When Poetry is Useless

Rav Shimshon Raphael Hirsch wrote beautifully, in the 43rd chapter of Horeb, about the way that a Yom Tov’s national celebration overrides the private mourning of avelut.

I don’t have that text near me at the moment, but I do have Hirsch’s commentary to the chumash (Vayyikra 10:6), where he rhapsodizes on a related issue: the way that the Kohen Gadol (High Priest) is not permitted to mourn normally.

He wrote of the Kohen Gadol who “represents before Gd the ideal Jew, the ideal of the Immortal Nation; for him, the idea of Gd, and the idea of the Nation, is to drive into the background the feelings of his own wounded self.
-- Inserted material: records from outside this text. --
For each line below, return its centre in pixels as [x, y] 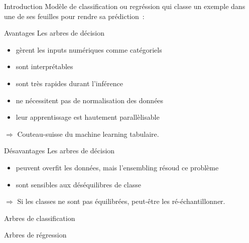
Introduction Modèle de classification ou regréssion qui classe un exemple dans [125, 6]
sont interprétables [44, 66]
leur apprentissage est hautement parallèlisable [88, 117]
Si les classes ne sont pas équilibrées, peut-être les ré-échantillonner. [121, 201]
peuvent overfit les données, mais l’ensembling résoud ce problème [117, 167]
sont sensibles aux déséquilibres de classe [78, 184]
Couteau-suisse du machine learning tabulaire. [88, 134]
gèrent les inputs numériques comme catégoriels [89, 49]
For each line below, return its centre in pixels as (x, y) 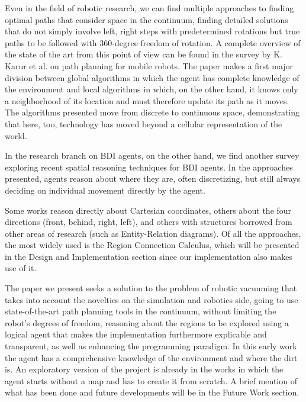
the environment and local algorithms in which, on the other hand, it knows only (152, 89)
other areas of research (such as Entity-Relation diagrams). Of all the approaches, (153, 233)
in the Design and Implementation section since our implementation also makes (149, 256)
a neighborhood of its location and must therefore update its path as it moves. (147, 100)
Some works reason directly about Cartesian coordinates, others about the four (148, 210)
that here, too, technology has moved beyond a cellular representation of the (144, 123)
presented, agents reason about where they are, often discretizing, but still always (153, 179)
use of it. (21, 268)
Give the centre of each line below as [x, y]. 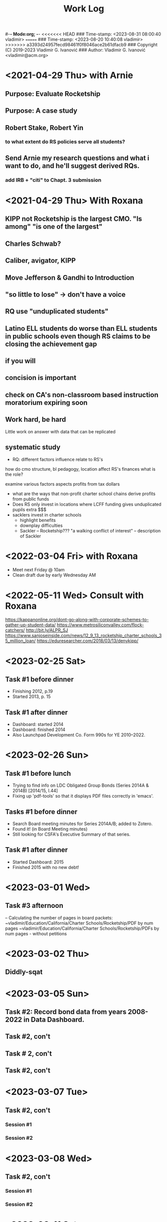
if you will [20, 361]
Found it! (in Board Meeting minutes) [50, 829]
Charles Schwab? [33, 244]
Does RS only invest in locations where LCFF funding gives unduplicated [87, 504]
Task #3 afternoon [34, 906]
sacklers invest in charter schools [47, 515]
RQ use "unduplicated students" [57, 311]
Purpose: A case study [41, 111]
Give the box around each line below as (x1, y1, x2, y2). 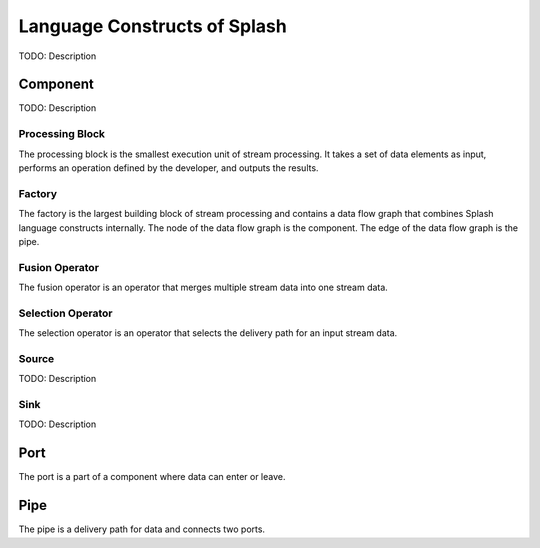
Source (18, 351, 55, 365)
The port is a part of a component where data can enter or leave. (18, 471, 286, 483)
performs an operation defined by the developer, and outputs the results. (18, 161, 319, 174)
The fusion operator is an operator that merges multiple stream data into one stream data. (18, 281, 389, 294)
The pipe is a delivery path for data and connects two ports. (18, 523, 265, 535)
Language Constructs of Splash (18, 15, 287, 37)
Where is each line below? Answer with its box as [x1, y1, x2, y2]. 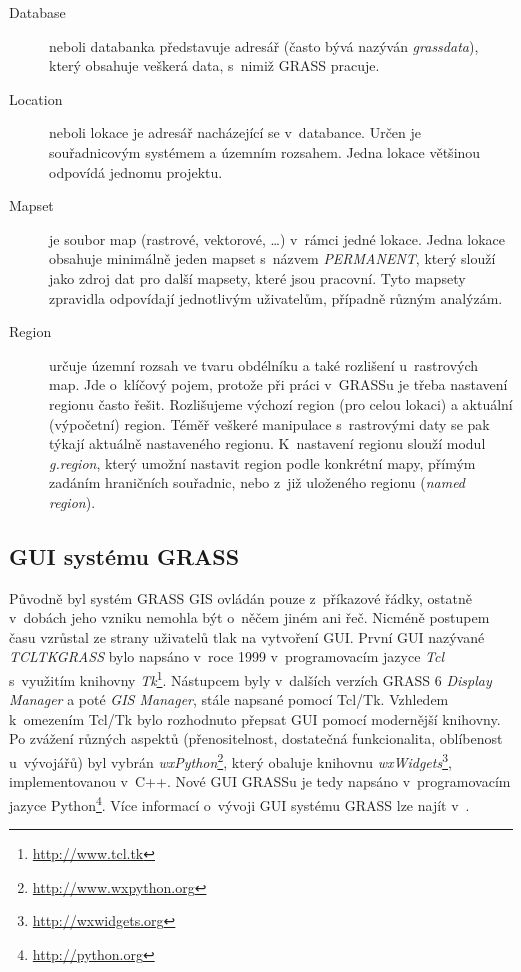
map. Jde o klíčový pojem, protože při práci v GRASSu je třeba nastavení [49, 374, 508, 395]
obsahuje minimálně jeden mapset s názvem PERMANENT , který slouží [49, 248, 496, 269]
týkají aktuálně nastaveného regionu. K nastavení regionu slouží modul [49, 433, 486, 454]
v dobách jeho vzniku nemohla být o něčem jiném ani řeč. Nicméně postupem [9, 607, 490, 628]
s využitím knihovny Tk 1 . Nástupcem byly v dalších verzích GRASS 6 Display [9, 667, 492, 690]
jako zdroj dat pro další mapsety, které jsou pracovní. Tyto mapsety [49, 267, 466, 288]
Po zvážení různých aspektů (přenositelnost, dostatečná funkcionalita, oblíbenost [9, 728, 503, 749]
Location [9, 88, 63, 109]
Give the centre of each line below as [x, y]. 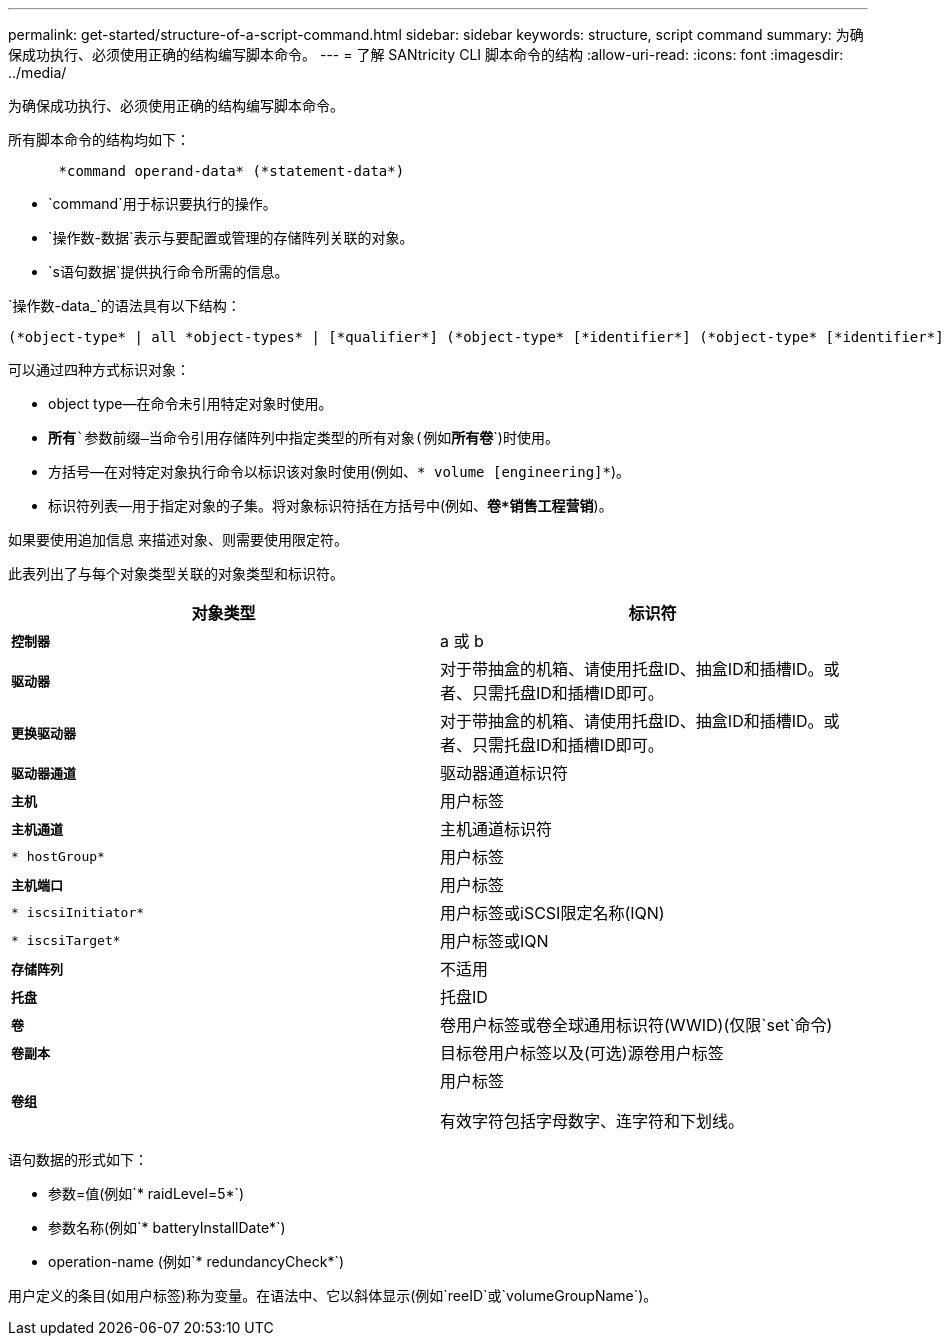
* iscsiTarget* [66, 940]
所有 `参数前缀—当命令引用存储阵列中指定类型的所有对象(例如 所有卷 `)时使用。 [303, 437]
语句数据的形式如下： [78, 1159]
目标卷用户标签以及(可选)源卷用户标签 [582, 1053]
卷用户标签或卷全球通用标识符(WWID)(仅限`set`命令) [636, 1025]
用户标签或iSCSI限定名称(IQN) [552, 913]
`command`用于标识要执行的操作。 [162, 203]
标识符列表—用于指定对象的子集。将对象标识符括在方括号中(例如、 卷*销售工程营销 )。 [330, 505]

For before Gd, there is no such thing as Death, and the one who has been called away has only changed the scene of his existence; the Nation too knows no Death, אין צבור מת, in it, all past generations live on, and out of it all the coming ones blossom; in it, at all times past and future are present…

I love reading R’ Hirsch, and this post is in no way meant to knock him. His logic is always impeccable, and his writing is always beautiful. I wish I had time to learn German just to be able to read Hirsch in the original.
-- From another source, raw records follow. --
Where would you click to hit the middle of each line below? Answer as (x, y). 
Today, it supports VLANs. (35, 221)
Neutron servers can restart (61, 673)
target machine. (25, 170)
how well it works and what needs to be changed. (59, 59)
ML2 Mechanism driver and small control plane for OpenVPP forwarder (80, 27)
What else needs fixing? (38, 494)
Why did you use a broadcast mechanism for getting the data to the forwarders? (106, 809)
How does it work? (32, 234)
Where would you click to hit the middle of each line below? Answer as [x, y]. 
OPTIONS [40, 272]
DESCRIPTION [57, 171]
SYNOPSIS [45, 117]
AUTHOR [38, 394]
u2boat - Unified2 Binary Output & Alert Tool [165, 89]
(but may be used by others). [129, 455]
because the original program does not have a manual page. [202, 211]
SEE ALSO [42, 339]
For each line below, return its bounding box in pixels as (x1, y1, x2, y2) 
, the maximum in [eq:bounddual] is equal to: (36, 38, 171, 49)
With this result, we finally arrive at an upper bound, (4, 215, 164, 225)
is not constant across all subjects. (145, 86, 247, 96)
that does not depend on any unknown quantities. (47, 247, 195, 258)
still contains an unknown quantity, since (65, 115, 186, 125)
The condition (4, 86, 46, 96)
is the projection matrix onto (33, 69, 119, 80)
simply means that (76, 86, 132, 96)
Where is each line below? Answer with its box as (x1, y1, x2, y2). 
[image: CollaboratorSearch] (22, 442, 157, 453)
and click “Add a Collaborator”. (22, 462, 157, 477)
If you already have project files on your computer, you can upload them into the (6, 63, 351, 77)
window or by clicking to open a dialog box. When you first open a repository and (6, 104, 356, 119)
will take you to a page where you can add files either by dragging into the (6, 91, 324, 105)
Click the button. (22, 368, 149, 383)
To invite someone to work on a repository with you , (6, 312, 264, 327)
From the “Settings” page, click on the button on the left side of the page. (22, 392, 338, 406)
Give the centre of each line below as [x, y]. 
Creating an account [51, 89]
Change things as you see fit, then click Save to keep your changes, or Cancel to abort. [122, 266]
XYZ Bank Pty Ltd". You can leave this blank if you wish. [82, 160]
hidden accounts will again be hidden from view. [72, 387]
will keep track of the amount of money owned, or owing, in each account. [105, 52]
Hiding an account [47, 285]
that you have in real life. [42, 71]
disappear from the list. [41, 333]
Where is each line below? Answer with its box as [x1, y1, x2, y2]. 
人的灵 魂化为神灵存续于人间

But, to be blunt, all of the florid poetry in the world, and all of the sound argumentation, are useless to me at the moment.

We suffered a loss in the community this morning, and someone mentioned the rule that mourning (even if a burial would occur on chol hamoed) is pushed off until after Yom Tov. That called to mind the well-known stories of sages and scholars who overrode their personal grief for the sake of Yom Tov celebrations, Simchas Torah dancing, etc.

I know those stories, and I know the halachah as well as its logic, but it doesn’t change a thing. Grief is hot, burning, and it cannot be cooled by logic and it cannot be soothed by poetry. That certain individuals have managed to overcome it does not diminish the size of the task; just the opposite, the fact that these stories fascinate us testifies to its near-impossibility.

Tonight there is a new widow, and tomorrow (well, today by now) there will be a funeral, and then will come Shabbos and shivah and shloshim. The same scene will be enacted, many times over, elsewhere, today and tomorrow and the next. It’s the most natural thing in the world, and I ought to be used to it by now.

But it still hurts, and the poetry is just that: words on a page, far less real, at the moment, than the person who was breathing just yesterday.